Let us solve the "find the largest X such that f(X) < Y" version using binary search. Formally, the value of the binary predicate pred(X) is true if f(X) < Y and false if f(X) >= Y. Now, it would be convenient to maintain a semi-interval [lo, hi), such that pred(lo) = true and pred(hi) = false. Initially, lo is the inclusive initial lower bound, and hi is the exclusive initial upper bound. Check the middle value me = (lo + hi) / 2; round to either side, this version will work either way. If pred(me) = true, then [me, hi) is the new interval. If pred(me) = false, then [lo, me) is the new interval. Proceed until lo + 1 = hi: this means the only point in [lo, hi) is lo, and it is the answer (to our binary search subproblem, not to the original problem).

0
StriplingWarrior On

I was told before that you should (always) exclude the endpoints that you've already checked, because you've already checked them, so it does not make sense to include them in future search bounds. So like in this case I've checked 3001, and in any future iterations I exclude that value from further checks.
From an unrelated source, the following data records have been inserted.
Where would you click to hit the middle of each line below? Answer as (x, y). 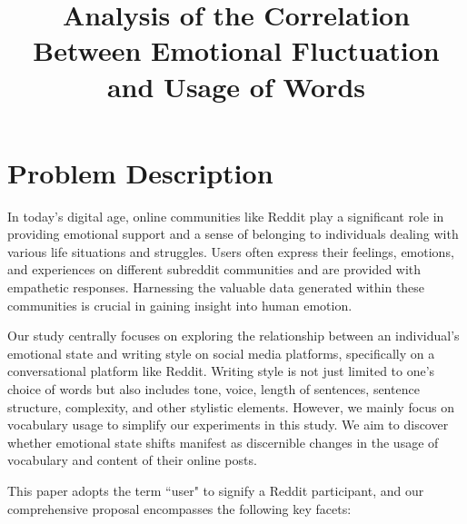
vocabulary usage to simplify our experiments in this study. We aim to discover (228, 425)
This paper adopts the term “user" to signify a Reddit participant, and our (216, 490)
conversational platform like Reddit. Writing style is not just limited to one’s (221, 371)
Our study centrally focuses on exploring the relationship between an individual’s (233, 336)
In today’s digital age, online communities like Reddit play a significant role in (226, 216)
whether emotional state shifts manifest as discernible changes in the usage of (223, 442)
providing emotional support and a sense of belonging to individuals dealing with (233, 234)
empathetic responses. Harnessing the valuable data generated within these (216, 287)
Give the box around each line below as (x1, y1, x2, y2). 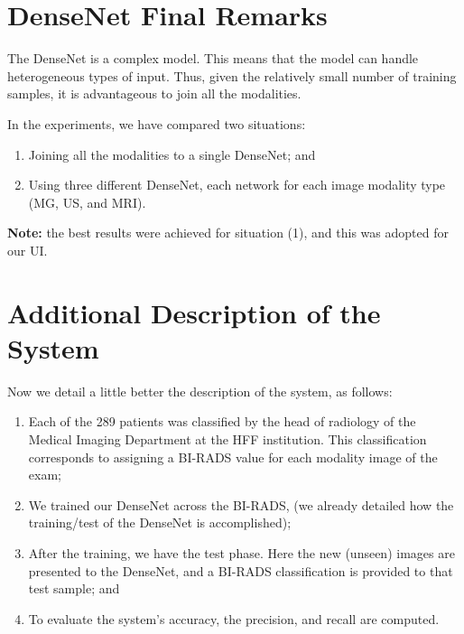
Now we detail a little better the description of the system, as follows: (7, 381, 393, 400)
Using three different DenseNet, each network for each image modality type (28, 175, 446, 194)
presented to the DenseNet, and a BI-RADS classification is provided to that (28, 561, 453, 580)
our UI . (7, 240, 48, 259)
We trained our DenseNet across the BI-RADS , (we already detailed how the (28, 495, 454, 514)
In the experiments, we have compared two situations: (7, 114, 306, 133)
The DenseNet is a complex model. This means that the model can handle (7, 49, 419, 68)
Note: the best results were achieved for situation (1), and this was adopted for (7, 223, 449, 242)

I am guessing that is incorrect, and I am guessing I must include them(?) Can you help me with theory part of this?

That would only be correct if "checking" an "endpoint" means you verify that it's not the right answer.

Think about looking up a word in a real-world dictionary. You can start by opening the book to the center and checking whether the word is above or below that point in the dictionary, then discard the half which you know doesn't have your word, bisect the remainder, and repeat the process until you've found the page and column that should have your word. But if you open the dictionary and the word at the top of the page happens to be the word you're looking for, you don't exclude that word: you short-circuit the whole process and say you've won.

Now, what if the word isn't in the dictionary, but your job is to find the word nearest to it? You can't discard a word just because it's not the word you're looking for. You'd probably need to keep track of the closest endpoints you've encountered above and below the word you're searching for, and when you get to a point where there are no words between them then see which of those two words is "closest" to the one you're looking for.

0
Jean-Baptiste Yunès On

You may always test for the base case first (a safe way to do it), so:

while (l <= h)
 {
     n = (l + h) / 2;

     x = vars / n; // vars represents a more complex computation, x depends on n
     
     computed_goal = ax^4 + bx^3 + cx^2 + dx + c; // computed_goal depends on n
     
     // base case reached ?
     if (abs(computed_goal - goal) / goal < 0.01)
         return n; // successfully matched goal value!

     // goal not reached, recurse on one of the halves
     if (computed_goal < goal)
         l = n + 1;
     else
         h = n - 1;
 }

You may also use the follwing pattern (from Wikipedia), note the if else if... and the L<=R:

function binary_search(A, n, T) is
    L := 0
    R := n − 1
    while L ≤ R do
        m := floor((L + R) / 2)
        if A[m] < T then
            L := m + 1
        else if A[m] > T then
            R := m − 1
        else:
            return m
    return unsuccessful

Be careful to ensure that your goal is always reached, if not you will end the while and must return something!